Maturity-Onset Diabetes of the Young (MODY)

Maturity-Onset Diabetes of the Young (MODY) is a genetically inherited, rare form of diabetes that usually occurs before age 25. It is caused by a defect in a single gene and is diagnosed by diabetes and genetic testing. It is often mistaken for type 1 or type 2 diabetes. MODY accounts for only one to five percent of diabetes cases.

Different types of MODY

• HNF1-alpha. Seen in about 70 per cent of cases of MODY. The gene lowers the amount of insulin made by the pancreas. Insulin is usually not needed and it is treated with sulphonylurea oral medications (often used in type 2 diabetes).
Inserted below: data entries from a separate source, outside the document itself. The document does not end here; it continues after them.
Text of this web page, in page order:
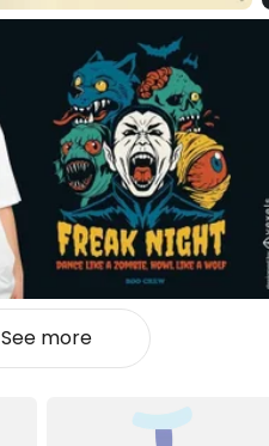
See more
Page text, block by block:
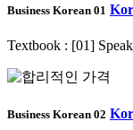
Business Korean 01
Textbook : [01]
Business Korean 02
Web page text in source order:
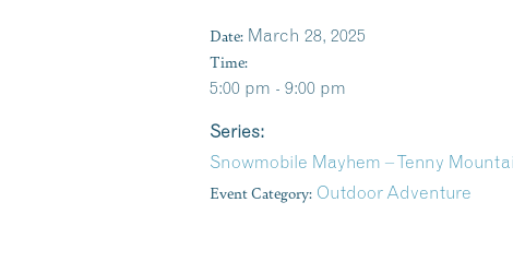
Date: March 28, 2025
Time:
5:00 pm - 9:00 pm
Series:
Snowmobile Mayhem – Tenny
Event Category: Outdoor Adventure
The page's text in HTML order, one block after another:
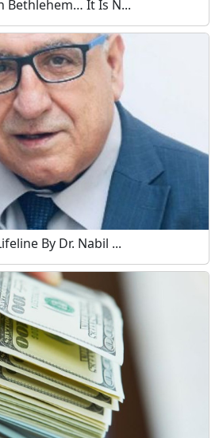
Bethlehem… It Is N...
By Dr. Nabil ...

• HNF4-alpha. Not very common. May have had a birth weight of 9lb or more (around 4kg) and may have needed treatment for low glucose levels soon after birth. Treatment is sulphonylurea tablets and sometimes insulin is needed.
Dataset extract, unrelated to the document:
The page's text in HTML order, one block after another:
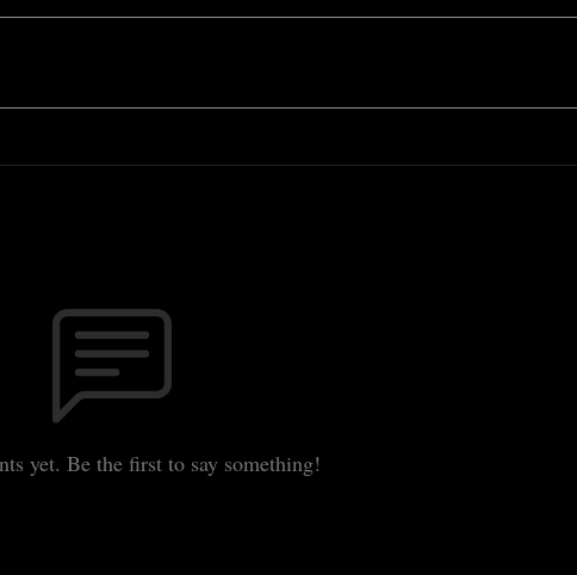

• HNF1-beta. This type of MODY is associated with other problems such as renal cysts, abnormalities of the uterus, gout, and diabetes. Often detected before birth with renal cysts found on scans. Insulin is usually required.
• Glucokinase. Glucokinase is a gene that detects how high the blood glucose levels are in the body. If this gene malfunctions, glucose levels can be slightly higher than normal. Treatment is usually not necessary.